不大的铁笼,如一个魔咒,困住了两个人。
霍休贪财怕死,从少年时代到垂垂老矣,他一直在追求武学的最高境界,想要多活上一段岁月。
为了达成这一目的,他过着近乎苦行僧一般的生活。
他这一生没尝过女人滋味,更没有妻子和儿女,连故乡都被他抛到了脑后。
霍休以为放弃一切的他,能笑到最后,没想到他完美的算计中出现了一个意外。
上官丹凤没死逃走了,只是一个很小的意外,没想到最后却成了一道催命符。
霍休将一切算计的清清楚楚,唯独没算出人在做天在看,正义不会被埋没。
即使舒安歌没有来到这个位面,霍休的阴谋诡计依然会被陆小凤、花满楼还有朱停、西门吹雪等识破。
剑光如虹,霍休一双手指硬如钢铁,舒安歌毫不怀疑,他枯瘦的手指,可以轻而易举的在她咽喉上留下两个血洞。
两个人,代表着两个极端。
一个人热爱生命,拥有着丰沛情感的年轻人,一个人日暮西山贪婪又无情的老头子。
胜利的天平偏向了舒安歌,她还没来得及欣喜,霍休忽然从腰间抽出一柄薄如蝉翼的软剑。
薄如纸的剑,在霍休手中坚硬似钢铁,他毫不留情的刺向舒安歌的咽喉。
这一刻,时光凝结,西门吹雪的嗓子发干,耳边响起一种奇怪的鸣叫——像是来源于心房的躁动。
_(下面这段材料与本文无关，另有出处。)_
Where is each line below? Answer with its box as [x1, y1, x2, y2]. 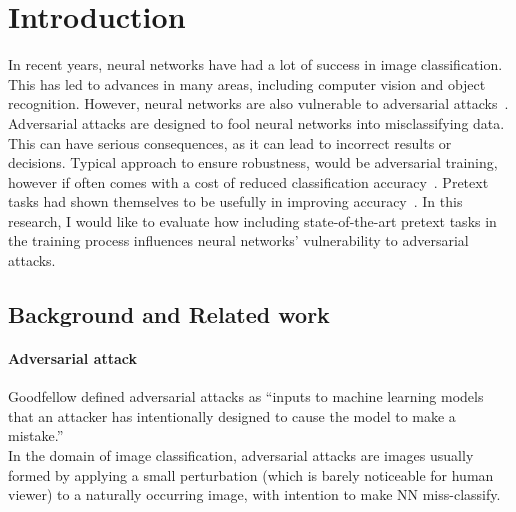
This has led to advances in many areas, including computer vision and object [8, 73, 486, 94]
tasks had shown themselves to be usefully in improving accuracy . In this [8, 191, 463, 212]
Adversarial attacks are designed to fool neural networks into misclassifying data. [8, 112, 505, 133]
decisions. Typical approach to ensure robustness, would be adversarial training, [8, 152, 498, 173]
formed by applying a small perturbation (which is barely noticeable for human [8, 464, 494, 485]
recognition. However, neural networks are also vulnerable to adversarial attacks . [8, 93, 509, 114]
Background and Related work [8, 299, 330, 330]
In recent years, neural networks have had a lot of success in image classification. [8, 54, 503, 75]
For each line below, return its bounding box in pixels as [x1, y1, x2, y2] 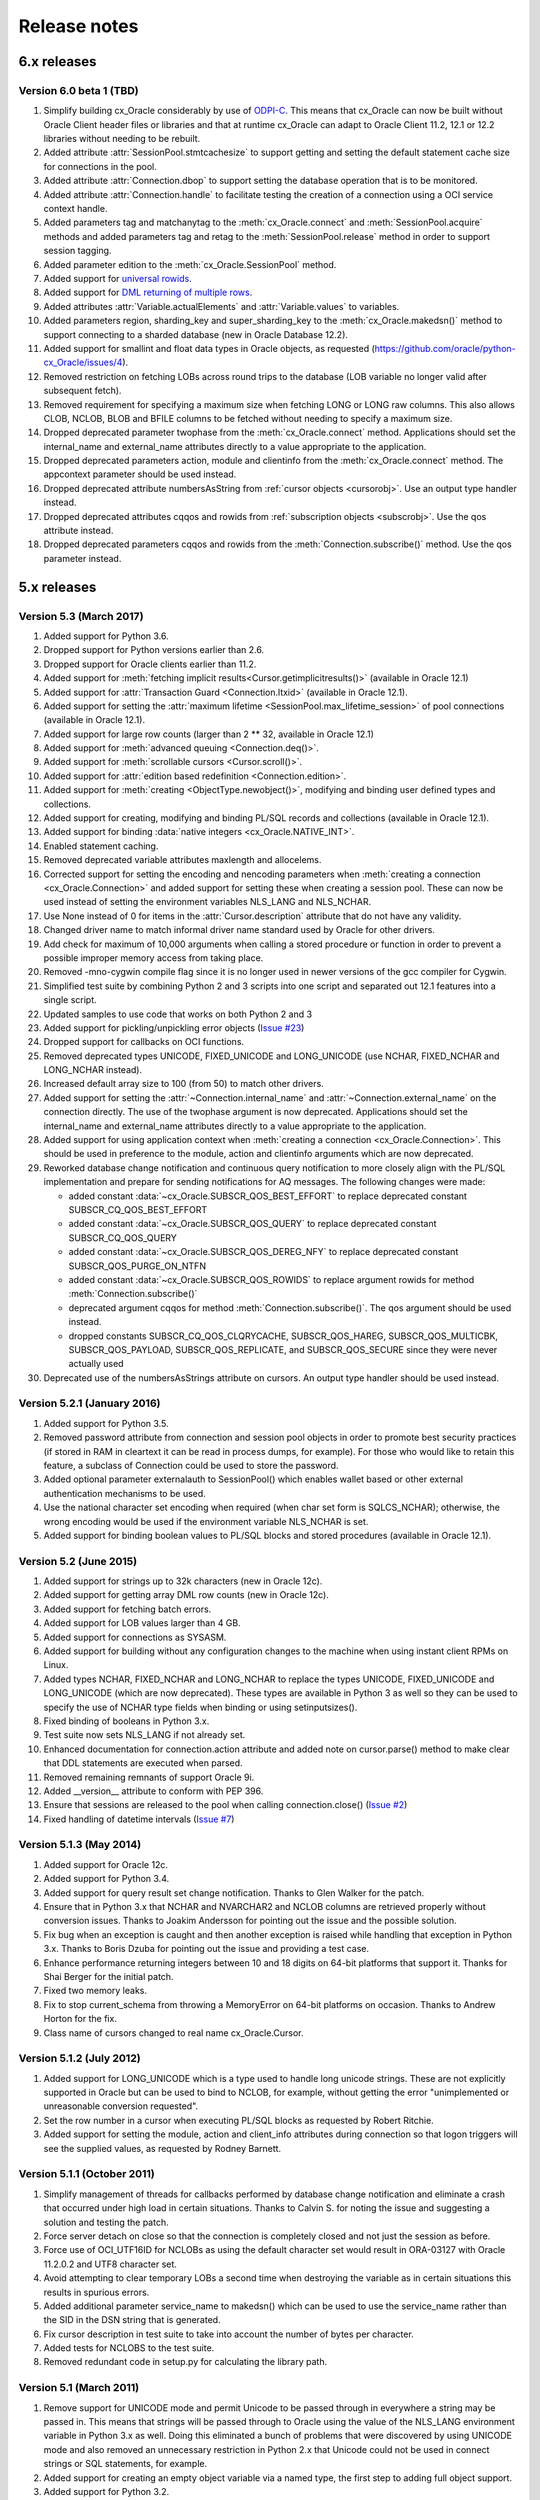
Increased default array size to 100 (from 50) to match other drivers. [43, 1078, 324, 1090]
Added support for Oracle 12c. [43, 1858, 169, 1870]
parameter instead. [43, 552, 122, 564]
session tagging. [43, 245, 112, 257]
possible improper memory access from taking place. [43, 951, 264, 964]
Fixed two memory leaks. [43, 1985, 148, 1997]
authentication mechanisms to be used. [43, 1487, 207, 1499]
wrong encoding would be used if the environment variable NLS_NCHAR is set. [43, 1515, 369, 1527]
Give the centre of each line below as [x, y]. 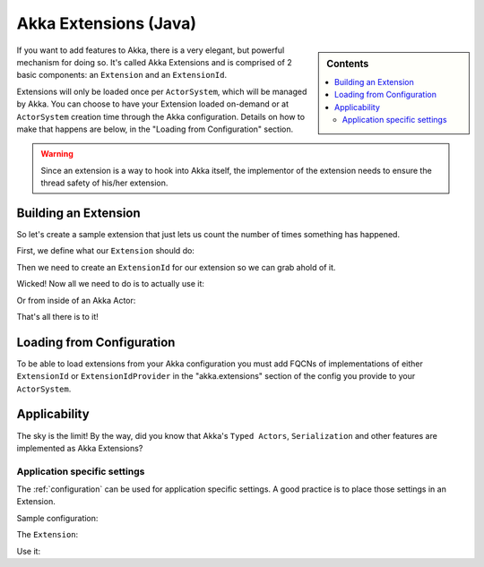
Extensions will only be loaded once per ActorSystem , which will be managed [162, 91]
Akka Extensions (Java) [107, 23]
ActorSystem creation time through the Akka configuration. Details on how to [160, 116]
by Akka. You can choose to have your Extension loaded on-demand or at [153, 104]
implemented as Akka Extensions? [80, 448]
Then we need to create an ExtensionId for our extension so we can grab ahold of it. [176, 267]
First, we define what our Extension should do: [105, 251]
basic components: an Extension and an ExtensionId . [122, 75]
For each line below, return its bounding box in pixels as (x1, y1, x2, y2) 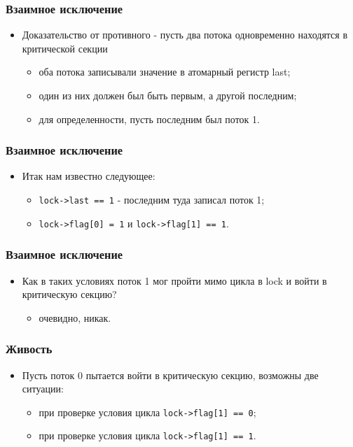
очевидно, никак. (39, 310, 111, 325)
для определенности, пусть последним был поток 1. (39, 111, 260, 126)
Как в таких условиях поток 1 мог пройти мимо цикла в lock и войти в (22, 273, 327, 288)
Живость (6, 340, 53, 357)
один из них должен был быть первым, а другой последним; (39, 88, 297, 102)
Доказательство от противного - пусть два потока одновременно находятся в (22, 27, 348, 42)
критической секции (22, 41, 108, 55)
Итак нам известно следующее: (22, 169, 155, 183)
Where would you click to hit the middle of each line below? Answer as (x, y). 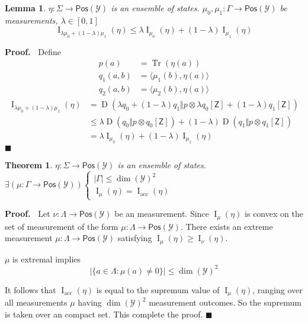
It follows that (31, 289)
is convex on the (274, 214)
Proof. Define (33, 51)
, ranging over (277, 289)
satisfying (135, 238)
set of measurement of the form (62, 226)
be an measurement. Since (162, 214)
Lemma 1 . (25, 8)
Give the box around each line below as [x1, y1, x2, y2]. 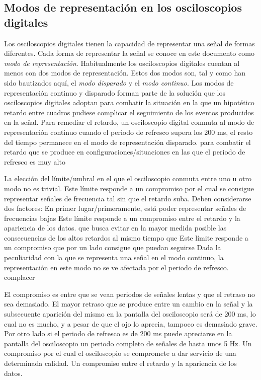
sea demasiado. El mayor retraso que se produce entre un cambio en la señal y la [4, 298, 253, 309]
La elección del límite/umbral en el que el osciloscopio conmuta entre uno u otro [4, 173, 251, 184]
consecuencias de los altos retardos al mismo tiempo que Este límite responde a [4, 232, 248, 243]
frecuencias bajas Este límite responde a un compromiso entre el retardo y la [4, 212, 240, 223]
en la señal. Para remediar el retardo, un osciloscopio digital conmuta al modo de [4, 117, 254, 127]
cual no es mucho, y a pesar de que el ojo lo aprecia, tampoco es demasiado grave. [4, 318, 257, 329]
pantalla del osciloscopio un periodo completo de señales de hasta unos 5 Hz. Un [4, 338, 252, 348]
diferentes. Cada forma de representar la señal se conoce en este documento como [4, 48, 254, 58]
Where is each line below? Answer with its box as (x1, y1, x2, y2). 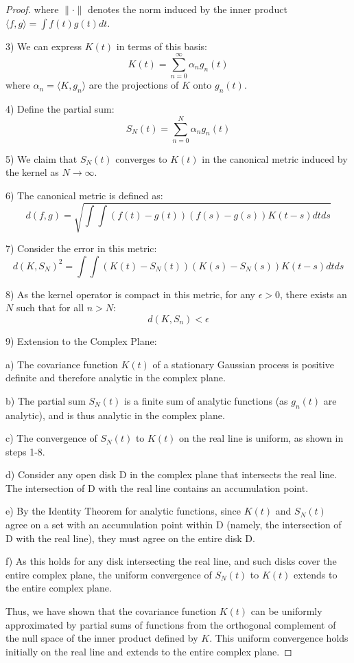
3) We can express (5, 38, 82, 53)
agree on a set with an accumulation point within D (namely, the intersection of (5, 517, 342, 532)
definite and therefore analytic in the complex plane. (5, 370, 226, 385)
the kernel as (5, 165, 59, 179)
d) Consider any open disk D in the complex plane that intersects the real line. (5, 467, 338, 482)
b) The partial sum (5, 393, 86, 407)
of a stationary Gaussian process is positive (152, 357, 334, 371)
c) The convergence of (5, 431, 97, 445)
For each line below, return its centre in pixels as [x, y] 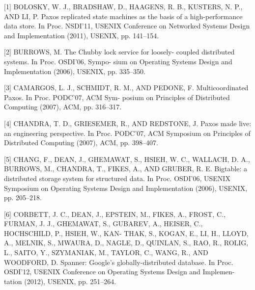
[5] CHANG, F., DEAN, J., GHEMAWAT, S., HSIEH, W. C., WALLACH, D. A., [127, 159]
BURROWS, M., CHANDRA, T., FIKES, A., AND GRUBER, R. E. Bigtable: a [126, 169]
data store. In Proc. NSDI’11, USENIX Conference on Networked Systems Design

花满楼几乎要闭上眼睛,陆小凤恨不得此刻在笼子里的人是他。
朱停和雪儿大张着嘴巴,他们只能看到两道快如闪电的身影,不知道谁能最终取胜,连大气都不敢出一声。
血花溅开,在用世上任何语言都难以形容的对决中,舒安歌手中剑终于穿透了霍休的咽喉。
霍休手中剑,刺穿了舒安歌的肩胛骨,鲜血从他的喉管喷出,他只来得及发出“呃”的一声,下一刻,三枚铜钱打入了他的心脏。
一代枭雄霍休彻底倒下,舒安歌忍着痛,脸上浮起一抹淡淡笑意,薄如蝉翼的剑钉在她的肩胛中。
西门吹雪忽然腾空而起,跃入铁笼中,他手握住插入舒安歌肩胛骨的剑柄,颤声问了句:“拔么?”
他心头涌出一种名为恐惧的东西,鲜血从舒安歌的肩胛处不断流出,西门吹雪心中电闪雷鸣乱成一团。